ACTION ITEM —
The answer is to be the data that follows, transcribed exactly, minus its pictures.

Stored entries
»»
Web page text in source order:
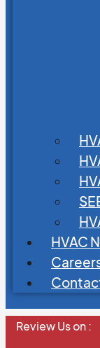
HVAC
Review Us on :
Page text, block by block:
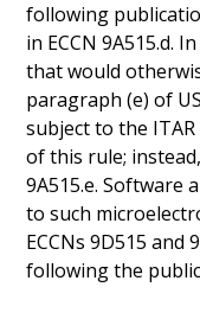
following
in ECCN 9A515.d.
that would
paragraph (e) of
subject to the
of this rule;
9A515.e. Software
to such
ECCNs 9D515 and
following the
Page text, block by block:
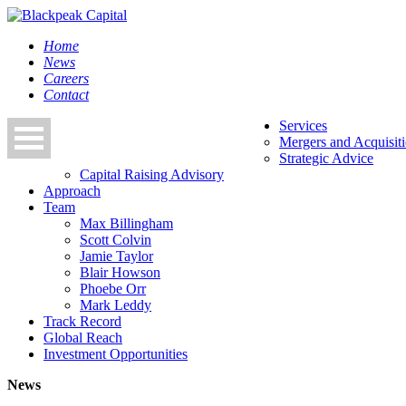
Home
News
Careers
Contact
Services
Mergers and
Strategic Advice
Capital Raising Advisory
Approach
Team
Max Billingham
Scott Colvin
Jamie Taylor
Blair Howson
Phoebe Orr
Mark Leddy
Track Record
Global Reach
Investment Opportunities
News
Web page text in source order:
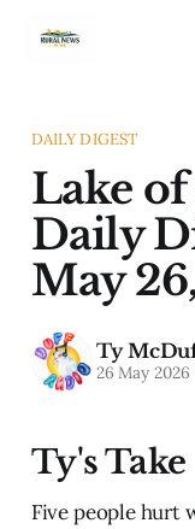
DAILY DIGEST
Lake
Daily
May
Ty
26 May 2026
Ty's Take
Five people hurt
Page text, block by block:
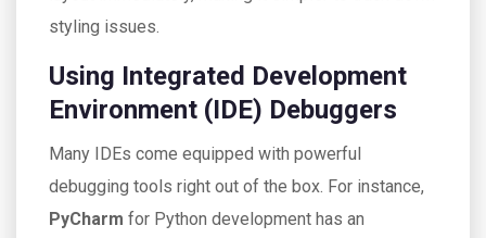
styling issues.
Using Integrated Development
Environment (IDE) Debuggers
Many IDEs come equipped with powerful
debugging tools right out of the box. For instance,
PyCharm for Python development has an
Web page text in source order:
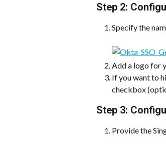
Step 2:
Specify the
Add a logo for
If you want to
checkbox
Step 3:
Provide the
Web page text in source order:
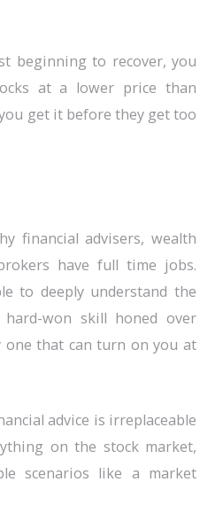
beginning to recover, you
at a lower price than
get it before they get too
financial advisers, wealth
have full time jobs.
to deeply understand the
won skill honed over
one that can turn on you at
advice is irreplaceable
on the stock market,
scenarios like a market
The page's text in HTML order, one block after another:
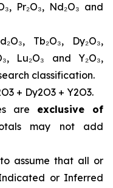
Pr₂O₃, Nd₂O₃ and
Tb₂O₃, Dy₂O₃,
Lu₂O₃ and Y₂O₃,
classification.
+ Dy2O3 + Y2O3.
are exclusive of
may not add
assume that all or
or Inferred
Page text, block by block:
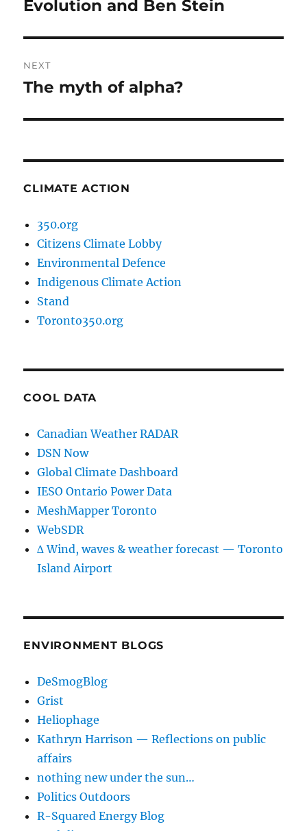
««
EXERCISE SOLUTION —
Web page text in source order:
HVAC
Review Us on :
Page text, block by block:
following
in ECCN 9A515.d.
that would
paragraph (e) of
subject to the
of this rule;
9A515.e. Software
to such
ECCNs 9D515 and
following the
Page text, block by block:
Home
News
Careers
Contact
Services
Mergers and
Strategic Advice
Capital Raising Advisory
Approach
Team
Max Billingham
Scott Colvin
Jamie Taylor
Blair Howson
Phoebe Orr
Mark Leddy
Track Record
Global Reach
Investment Opportunities
News
Web page text in source order:
DAILY DIGEST
Lake
Daily
May
Ty
26 May 2026
Ty's Take
Five people hurt
Page text, block by block:
styling issues.
Using Integrated Development
Environment (IDE) Debuggers
Many IDEs come equipped with powerful
debugging tools right out of the box. For instance,
PyCharm for Python development has an
Web page text in source order:
Step 2:
Specify the
Add a logo for
If you want to
checkbox
Step 3:
Provide the
Web page text in source order:
beginning to recover, you
at a lower price than
get it before they get too
financial advisers, wealth
have full time jobs.
to deeply understand the
won skill honed over
one that can turn on you at
advice is irreplaceable
on the stock market,
scenarios like a market
The page's text in HTML order, one block after another:
Pr₂O₃, Nd₂O₃ and
Tb₂O₃, Dy₂O₃,
Lu₂O₃ and Y₂O₃,
classification.
+ Dy2O3 + Y2O3.
are exclusive of
may not add
assume that all or
or Inferred
Page text, block by block:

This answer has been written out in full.